• Task to carry out
Exact copy, pictures excluded: write out every line below.

--------------------------------------------------

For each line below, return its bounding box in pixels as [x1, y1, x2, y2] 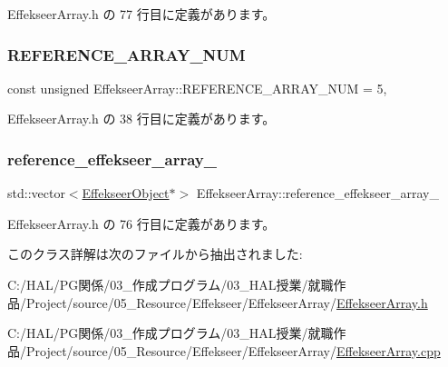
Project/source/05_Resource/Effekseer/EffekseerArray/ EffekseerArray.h [25, 293, 428, 312]
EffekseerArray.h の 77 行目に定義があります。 [7, 5, 276, 23]
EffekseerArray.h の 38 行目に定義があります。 [7, 109, 276, 128]
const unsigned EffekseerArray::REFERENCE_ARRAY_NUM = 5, [7, 78, 387, 97]
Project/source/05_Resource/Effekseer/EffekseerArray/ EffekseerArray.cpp [25, 341, 441, 360]
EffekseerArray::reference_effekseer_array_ [196, 183, 439, 203]
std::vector [7, 183, 65, 203]
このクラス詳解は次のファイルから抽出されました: [7, 244, 303, 263]

--------------------------------------------------

• Result of this task
For each line below, return its bounding box in pixels as [x1, y1, x2, y2] 
Project/source/05_Resource/Effekseer/EffekseerArray/ EffekseerArray.h [25, 293, 428, 312]
EffekseerArray.h の 77 行目に定義があります。 [7, 5, 276, 23]
EffekseerArray.h の 38 行目に定義があります。 [7, 109, 276, 128]
const unsigned EffekseerArray::REFERENCE_ARRAY_NUM = 5, [7, 78, 387, 97]
Project/source/05_Resource/Effekseer/EffekseerArray/ EffekseerArray.cpp [25, 341, 441, 360]
EffekseerArray::reference_effekseer_array_ [196, 183, 439, 203]
std::vector [7, 183, 65, 203]
このクラス詳解は次のファイルから抽出されました: [7, 244, 303, 263]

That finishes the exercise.